John sucked in a rush of cool air and put his hands on the railing. The view from the greenery from the top of Steele Towers was magnificent, the city lights beautiful and mesmerizing, but he couldn't fully well appreciate it when all he could think of was being stood up by the only girl he cared about.
Most of him believed she would show up. That part of him held hope she would.
And her choice not to see him, not to hear him out broke his fucking heart.
He turned to leave the greenery, to take the elevator, to go home or get fucking wasted.
This was the end.
He was never going to try again because she would never give him a chance.
And it broke his heart.
Yet she was there, standing by the glass doors.
The sight of her relieved John so much he closed his eyes and let out a shaky sigh.
He opened them again and looked at her. The wind blew strands of hair across her face as she looked at him across the expanse of the greenery. They both stood still for several long seconds and for a moment he thought she was going to turn around and leave.
Instead, she walked towards him, pulling the beret off her head, fingers plunging into her shining hair at the forehead and pulling it back. Distracted, he watched her hair settle to frame her extraordinary face perfectly.
Then he noticed she was wearing a dress.
Actually, she was wearing a black jacket over the blue dress she was wearing but still, his body reacted at the sight.
Okay, John, chill, he frantically thought. You may be a horny teenager but you're not that horny.

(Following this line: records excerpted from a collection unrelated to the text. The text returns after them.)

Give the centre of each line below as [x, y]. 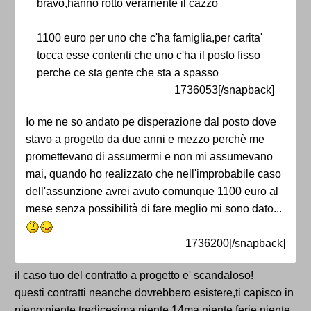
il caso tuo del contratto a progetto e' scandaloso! [134, 276]
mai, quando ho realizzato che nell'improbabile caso [153, 174]
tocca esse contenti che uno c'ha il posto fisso [149, 56]
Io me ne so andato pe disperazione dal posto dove [151, 122]
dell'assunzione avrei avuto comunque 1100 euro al [152, 192]
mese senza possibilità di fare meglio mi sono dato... [154, 209]
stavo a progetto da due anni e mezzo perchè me [145, 140]
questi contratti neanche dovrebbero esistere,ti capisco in [154, 293]
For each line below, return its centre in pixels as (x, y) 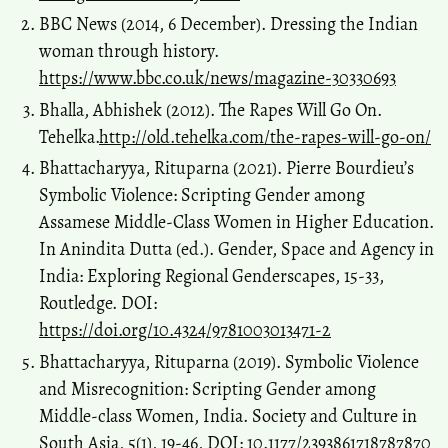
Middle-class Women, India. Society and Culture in (228, 415)
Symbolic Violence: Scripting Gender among (202, 195)
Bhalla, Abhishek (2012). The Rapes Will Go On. (210, 109)
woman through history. (129, 51)
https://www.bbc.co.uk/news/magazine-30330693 (217, 78)
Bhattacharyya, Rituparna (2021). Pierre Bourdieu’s (226, 168)
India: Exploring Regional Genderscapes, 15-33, (211, 276)
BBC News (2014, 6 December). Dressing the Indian (228, 24)
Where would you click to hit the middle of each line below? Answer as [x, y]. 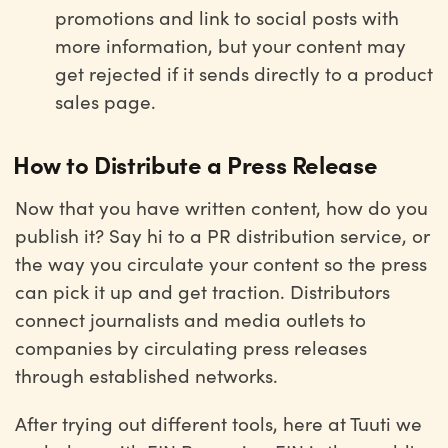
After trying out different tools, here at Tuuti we [218, 423]
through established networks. [149, 375]
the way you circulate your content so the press [221, 263]
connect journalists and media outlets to [190, 319]
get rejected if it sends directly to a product [244, 73]
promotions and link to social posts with [227, 17]
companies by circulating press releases [191, 347]
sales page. [108, 101]

You need to talk to her before you try to lay your hands on her.
He called out and tried to grasp all the things he had learned as a child.
Self-control.
Discipline.
Strength of mind and will.
But fuck.
Why did she have to wear a dress again?
Her mouth was moving. She was talking to him.
And yet his eyes couldn't help but go back to her legs.

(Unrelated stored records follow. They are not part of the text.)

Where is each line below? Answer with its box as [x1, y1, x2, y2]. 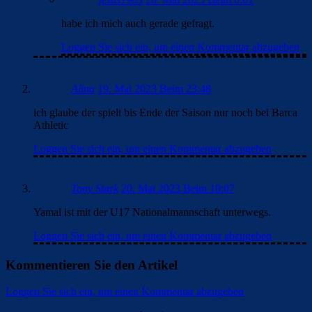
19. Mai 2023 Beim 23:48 [97, 82, 211, 95]
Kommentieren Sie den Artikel [6, 257, 178, 272]
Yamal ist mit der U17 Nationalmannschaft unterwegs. [33, 205, 271, 218]
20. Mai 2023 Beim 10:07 [121, 182, 235, 194]
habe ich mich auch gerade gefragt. [61, 17, 214, 29]
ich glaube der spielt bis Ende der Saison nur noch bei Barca [33, 106, 297, 118]
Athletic [33, 118, 68, 131]
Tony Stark [71, 182, 118, 194]
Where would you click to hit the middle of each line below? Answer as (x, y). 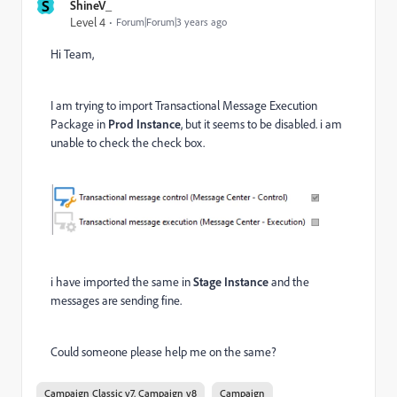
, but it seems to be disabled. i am (261, 124)
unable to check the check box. (129, 142)
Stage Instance (231, 281)
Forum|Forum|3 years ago (171, 22)
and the (289, 281)
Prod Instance (144, 124)
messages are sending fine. (116, 300)
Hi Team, (72, 54)
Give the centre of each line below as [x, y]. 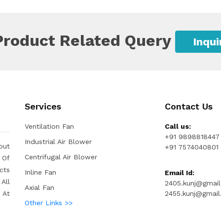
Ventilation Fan [49, 127]
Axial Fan [39, 188]
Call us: [178, 127]
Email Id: [179, 173]
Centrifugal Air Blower [61, 157]
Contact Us [188, 107]
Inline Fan [40, 172]
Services [43, 107]

"Are you listening to me, Steele?" her voice finally penetrated his senses.
John closed his eyes and pinched the bridge of his nose. "Just... just give me a moment," he muttered.
"Has the cold addled your mind?" She sounded pissed and he opened his eyes to look at her. "You shouldn't have stayed out here for long—."
"I'm just distracted," he interrupted her tirade.
She cocked her head to the side. "Distracted?"
By your legs, he thought.
"Want me to bring you back to earth with a slap?" she continued to ask when he didn't reply.
He chuckled. "Nah, I'll be fine."
Because you're finally here.
Wear a dress, indeed.
I shouldn't have listened to Iris. It was cold and breezy on the greenery and the short skirt of the blue collared dress I was wearing was swaying to the wind, revealing my bare legs. Thank heavens I thought of wearing a jacket.
I thought it would be difficult to get inside the Steele Towers as I didn't have an appointment.
And considering how late I was, I thought that maybe John had gotten tired of waiting and had already left.
But there was a man waiting for me in the entrance, the same man who took me home after that night with John in his mansion. Wordlessly, he led me to the private elevator and pressed the button of the top floor. Then he stepped back and gave me a short bow.
As soon as the elevator moved, I forgot about the man immediately. Butterflies flew around my stomach, making me sick, and I had to take a couple of deep breaths to calm my nerves. The elevator opened to a lushly carpeted hall and I stepped out. I knew the way to the greenery so I began walking to its direction. A fond smile touched my lips when I remembered how we used to play there and watch the moon rise up the night sky. It was getting dark so I knew the moon had already risen, and the thought helped me calm a bit.
John had his back to me when I arrived in the greenery. The slump of his shoulders read defeat, like he'd already given up on me coming, but when he saw me, my heart squeezed to see the relief and happiness light up in his eyes.
"I didn't mean to be late," I told him in an apologetic tone, now that I was sure I finally had his whole attention. "I had a prior appointment that I couldn't reschedule."
He shook his head. "It doesn't matter. What matters is that you came."
A cold breeze wafted across the greenery and I shivered.
"Can we take this conversation someplace else? It's cold here."